CREATE PROCEDURE GetEmployeeSalary(IN emp_id INT)
BEGIN
   SELECT salary FROM employees WHERE employee_id = emp_id;
END;

Functions: Similar to stored procedures, but typically return a value.

8. Partitioning

Range Partitioning: Dividing a table into partitions based on a range of values (e.g., dates).
List Partitioning: Dividing a table into partitions based on a list of values.
Hash Partitioning: Dividing the data into partitions based on a hash function.

9. Advanced SQL Clauses

WITH Clause (Common Table Expressions or CTEs): Makes a subquery easier to reference.
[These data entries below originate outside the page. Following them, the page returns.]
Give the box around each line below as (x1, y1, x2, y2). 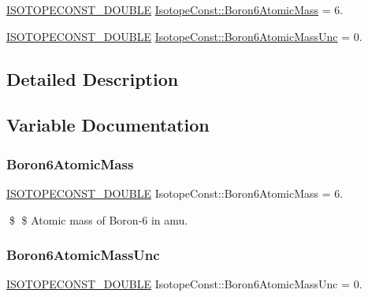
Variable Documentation (6, 113, 210, 137)
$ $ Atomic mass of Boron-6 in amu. (9, 211, 188, 228)
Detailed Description (6, 66, 179, 91)
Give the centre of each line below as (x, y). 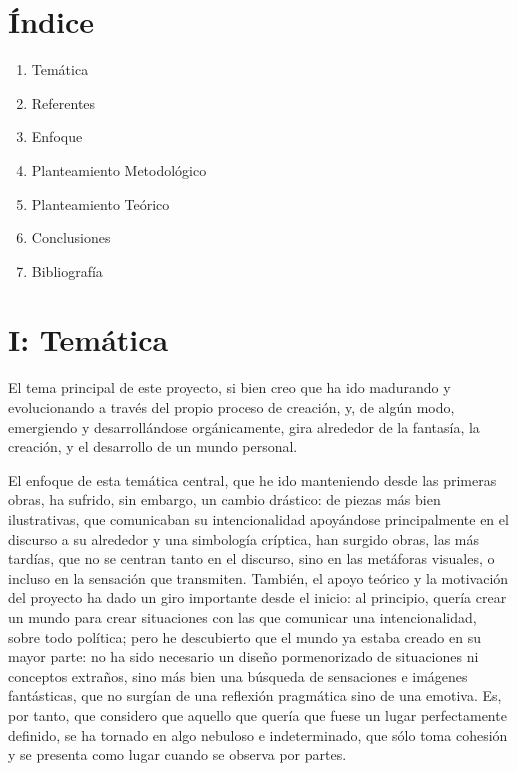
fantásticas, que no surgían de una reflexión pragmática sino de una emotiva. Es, (255, 695)
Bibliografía (67, 270)
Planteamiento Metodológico (119, 169)
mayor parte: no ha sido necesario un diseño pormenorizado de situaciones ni (243, 656)
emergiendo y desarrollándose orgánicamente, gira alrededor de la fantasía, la (244, 426)
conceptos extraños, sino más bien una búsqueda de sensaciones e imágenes (238, 675)
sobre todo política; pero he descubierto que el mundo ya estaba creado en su (244, 636)
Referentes (63, 102)

WITH DepartmentAvgSalary AS (
   SELECT department_id, AVG(salary) AS avg_salary
   FROM employees
   GROUP BY department_id
)
SELECT e.name, e.salary
FROM employees e
JOIN DepartmentAvgSalary das ON e.department_id = das.department_id
WHERE e.salary > das.avg_salary;

GROUP BY ROLLUP and CUBE: Useful for generating subtotals and grand totals.
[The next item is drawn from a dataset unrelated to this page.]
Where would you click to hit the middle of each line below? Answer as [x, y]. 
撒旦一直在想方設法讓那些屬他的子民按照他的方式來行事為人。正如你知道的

SELECT department, SUM(salary)
FROM employees
GROUP BY ROLLUP (department);

10. Data Warehousing Concepts

Star Schema: A central fact table surrounded by dimension tables.
Snowflake Schema: A more normalized form of the star schema, where dimension tables are further split into related tables.
Fact Tables and Dimension Tables: Fact tables hold quantitative data, while dimension tables contain descriptive data (e.g., products, dates).
ETL Process: Extract, Transform, Load; used for moving data from operational databases to a data warehouse.

11. NoSQL Databases

For databases like MongoDB, Cassandra, or Redis, understanding data models (document, key-value, column-family) and how they differ from relational databases is important.
Aggregation Pipeline (MongoDB): A framework for performing data transformations within MongoDB.
Cassandra Queries: Using CQL (Cassandra Query Language) for column-family based databases.

12. Optimizing Queries

EXPLAIN Plan: Analyzing the execution plan of a query can help identify bottlenecks.
Query Hints: Directing the query optimizer to use specific indexes or join strategies.
Materialized Views: Precomputed results that can be used for complex queries to improve performance.
Partition Pruning: Ensuring that only relevant partitions are scanned to improve performance.